How to complete this task: The whole listing, pictures aside, should be reproduced exactly.

——————

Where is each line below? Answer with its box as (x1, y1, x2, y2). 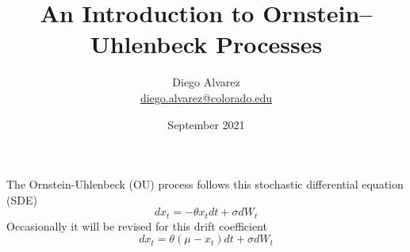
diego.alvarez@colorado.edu (140, 89, 273, 105)
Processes (215, 28, 323, 60)
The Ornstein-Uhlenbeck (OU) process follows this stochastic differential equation (6, 176, 404, 193)
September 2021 (167, 116, 245, 132)
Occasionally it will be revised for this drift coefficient (6, 217, 267, 234)
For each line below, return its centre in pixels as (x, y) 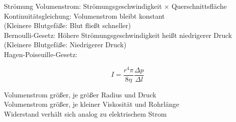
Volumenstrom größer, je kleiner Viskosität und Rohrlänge (92, 104)
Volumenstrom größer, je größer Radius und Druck (80, 94)
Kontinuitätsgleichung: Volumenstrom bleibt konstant (84, 15)
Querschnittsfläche (199, 6)
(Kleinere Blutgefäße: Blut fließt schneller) (67, 25)
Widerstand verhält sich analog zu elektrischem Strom (85, 113)
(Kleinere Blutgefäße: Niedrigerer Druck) (65, 45)
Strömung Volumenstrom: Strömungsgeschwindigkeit (83, 6)
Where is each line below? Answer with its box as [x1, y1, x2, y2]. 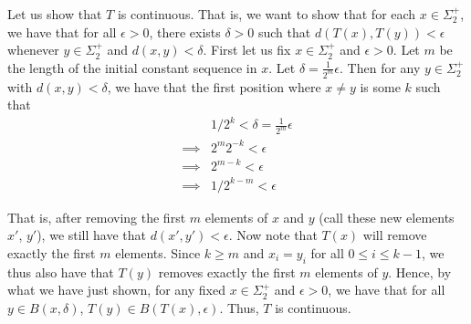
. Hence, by [388, 262, 452, 281]
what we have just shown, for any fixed [7, 280, 225, 299]
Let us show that [7, 5, 102, 23]
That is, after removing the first [7, 207, 186, 226]
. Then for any [340, 57, 421, 77]
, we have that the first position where [107, 77, 321, 96]
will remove [362, 225, 427, 245]
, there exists [149, 22, 221, 41]
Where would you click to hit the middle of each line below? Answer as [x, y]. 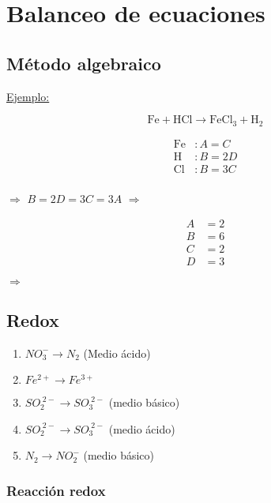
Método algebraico [84, 63]
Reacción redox [56, 490]
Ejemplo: [28, 96]
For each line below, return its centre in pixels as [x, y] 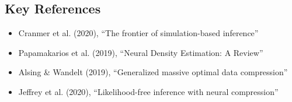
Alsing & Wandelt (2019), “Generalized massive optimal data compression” [153, 72]
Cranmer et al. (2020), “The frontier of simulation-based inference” [138, 33]
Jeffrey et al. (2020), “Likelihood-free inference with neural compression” [148, 91]
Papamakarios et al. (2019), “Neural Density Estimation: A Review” [141, 52]
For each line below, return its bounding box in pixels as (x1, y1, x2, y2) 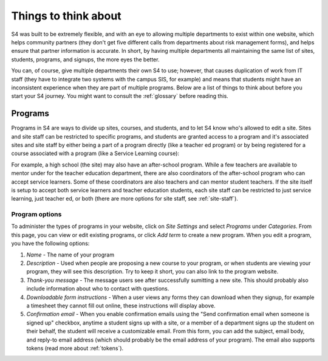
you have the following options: (11, 240, 90, 247)
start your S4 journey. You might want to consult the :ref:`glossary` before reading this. (11, 92, 229, 100)
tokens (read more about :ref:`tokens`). (26, 344, 124, 352)
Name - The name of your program (26, 251, 115, 258)
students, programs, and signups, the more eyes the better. (11, 55, 160, 63)
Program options (11, 210, 62, 219)
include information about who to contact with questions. (26, 285, 169, 292)
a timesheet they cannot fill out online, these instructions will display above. (26, 301, 216, 309)
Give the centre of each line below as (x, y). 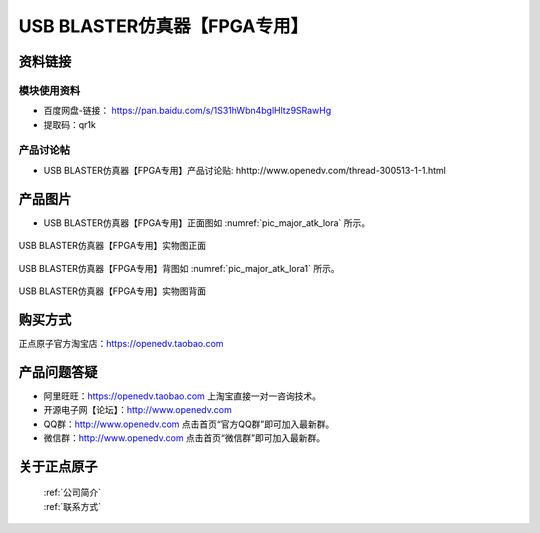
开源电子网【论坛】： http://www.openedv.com (137, 410)
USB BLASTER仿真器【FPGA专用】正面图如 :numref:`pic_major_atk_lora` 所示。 (207, 222)
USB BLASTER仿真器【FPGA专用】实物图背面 (112, 291)
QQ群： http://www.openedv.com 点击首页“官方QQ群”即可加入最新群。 (189, 424)
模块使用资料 (49, 90)
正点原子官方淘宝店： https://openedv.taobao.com (121, 343)
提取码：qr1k (70, 124)
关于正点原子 (58, 466)
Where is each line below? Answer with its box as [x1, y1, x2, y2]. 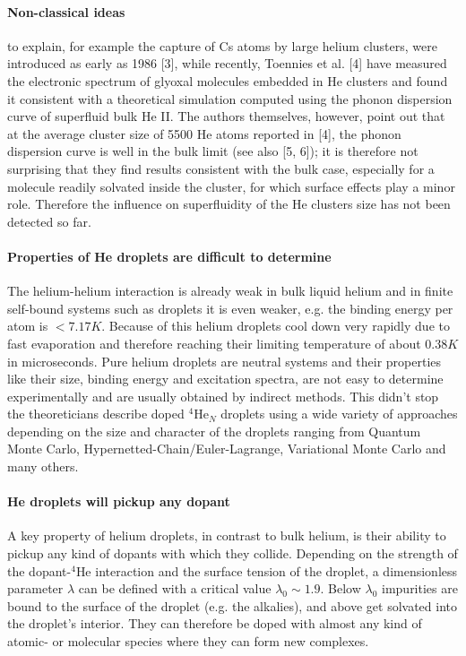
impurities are [382, 579, 458, 598]
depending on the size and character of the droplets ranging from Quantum [7, 421, 421, 440]
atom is [7, 316, 48, 335]
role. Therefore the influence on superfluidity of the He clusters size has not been [7, 194, 451, 213]
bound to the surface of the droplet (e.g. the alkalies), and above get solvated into [7, 596, 457, 615]
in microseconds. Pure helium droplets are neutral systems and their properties [7, 351, 442, 370]
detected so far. [7, 211, 91, 230]
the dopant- [7, 561, 72, 580]
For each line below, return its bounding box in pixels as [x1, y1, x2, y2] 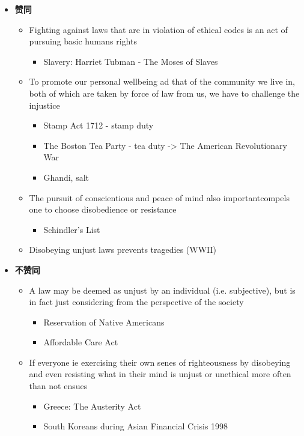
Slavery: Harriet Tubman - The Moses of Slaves [43, 55, 218, 67]
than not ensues [29, 380, 88, 392]
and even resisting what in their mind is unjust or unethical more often [29, 368, 291, 380]
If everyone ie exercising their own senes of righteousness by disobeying [29, 356, 291, 368]
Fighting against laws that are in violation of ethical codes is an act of [29, 23, 288, 35]
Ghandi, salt [43, 171, 90, 183]
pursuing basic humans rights [29, 35, 137, 47]
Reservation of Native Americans [43, 315, 165, 328]
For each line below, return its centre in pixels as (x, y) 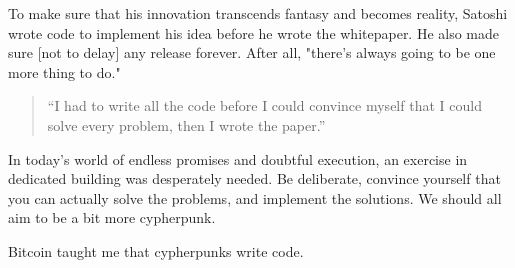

——————

Result of the exercise:
Where is each line below? Answer with its box as (x1, y1, x2, y2). 
diego.alvarez@colorado.edu (140, 89, 273, 105)
Processes (215, 28, 323, 60)
The Ornstein-Uhlenbeck (OU) process follows this stochastic differential equation (6, 176, 404, 193)
September 2021 (167, 116, 245, 132)
Occasionally it will be revised for this drift coefficient (6, 217, 267, 234)
For each line below, return its centre in pixels as (x, y) 
Volumenstrom größer, je kleiner Viskosität und Rohrlänge (92, 104)
Volumenstrom größer, je größer Radius und Druck (80, 94)
Kontinuitätsgleichung: Volumenstrom bleibt konstant (84, 15)
Querschnittsfläche (199, 6)
(Kleinere Blutgefäße: Blut fließt schneller) (67, 25)
Widerstand verhält sich analog zu elektrischem Strom (85, 113)
(Kleinere Blutgefäße: Niedrigerer Druck) (65, 45)
Strömung Volumenstrom: Strömungsgeschwindigkeit (83, 6)
Where is each line below? Answer with its box as [x1, y1, x2, y2]. 
. Hence, by [388, 262, 452, 281]
what we have just shown, for any fixed [7, 280, 225, 299]
Let us show that [7, 5, 102, 23]
That is, after removing the first [7, 207, 186, 226]
. Then for any [340, 57, 421, 77]
, we have that the first position where [107, 77, 321, 96]
will remove [362, 225, 427, 245]
, there exists [149, 22, 221, 41]
Where would you click to hit the middle of each line below? Answer as [x, y]. 
Método algebraico [84, 63]
Reacción redox [56, 490]
Ejemplo: [28, 96]
For each line below, return its centre in pixels as [x, y] 
Alsing & Wandelt (2019), “Generalized massive optimal data compression” [153, 72]
Cranmer et al. (2020), “The frontier of simulation-based inference” [138, 33]
Jeffrey et al. (2020), “Likelihood-free inference with neural compression” [148, 91]
Papamakarios et al. (2019), “Neural Density Estimation: A Review” [141, 52]
For each line below, return its bounding box in pixels as (x1, y1, x2, y2) 
you have the following options: (11, 240, 90, 247)
start your S4 journey. You might want to consult the :ref:`glossary` before reading this. (11, 92, 229, 100)
tokens (read more about :ref:`tokens`). (26, 344, 124, 352)
Name - The name of your program (26, 251, 115, 258)
students, programs, and signups, the more eyes the better. (11, 55, 160, 63)
Program options (11, 210, 62, 219)
include information about who to contact with questions. (26, 285, 169, 292)
a timesheet they cannot fill out online, these instructions will display above. (26, 301, 216, 309)
Give the centre of each line below as (x, y). 
开源电子网【论坛】： http://www.openedv.com (137, 410)
USB BLASTER仿真器【FPGA专用】正面图如 :numref:`pic_major_atk_lora` 所示。 (207, 222)
USB BLASTER仿真器【FPGA专用】实物图背面 (112, 291)
QQ群： http://www.openedv.com 点击首页“官方QQ群”即可加入最新群。 (189, 424)
模块使用资料 (49, 90)
正点原子官方淘宝店： https://openedv.taobao.com (121, 343)
提取码：qr1k (70, 124)
关于正点原子 (58, 466)
Where is each line below? Answer with its box as [x1, y1, x2, y2]. 
impurities are [382, 579, 458, 598]
depending on the size and character of the droplets ranging from Quantum [7, 421, 421, 440]
atom is [7, 316, 48, 335]
role. Therefore the influence on superfluidity of the He clusters size has not been [7, 194, 451, 213]
bound to the surface of the droplet (e.g. the alkalies), and above get solvated into [7, 596, 457, 615]
in microseconds. Pure helium droplets are neutral systems and their properties [7, 351, 442, 370]
detected so far. [7, 211, 91, 230]
the dopant- [7, 561, 72, 580]
For each line below, return its bounding box in pixels as [x1, y1, x2, y2] 
Slavery: Harriet Tubman - The Moses of Slaves [43, 55, 218, 67]
than not ensues [29, 380, 88, 392]
and even resisting what in their mind is unjust or unethical more often [29, 368, 291, 380]
If everyone ie exercising their own senes of righteousness by disobeying [29, 356, 291, 368]
Fighting against laws that are in violation of ethical codes is an act of [29, 23, 288, 35]
Ghandi, salt [43, 171, 90, 183]
pursuing basic humans rights [29, 35, 137, 47]
Reservation of Native Americans [43, 315, 165, 328]
For each line below, return its centre in pixels as (x, y) 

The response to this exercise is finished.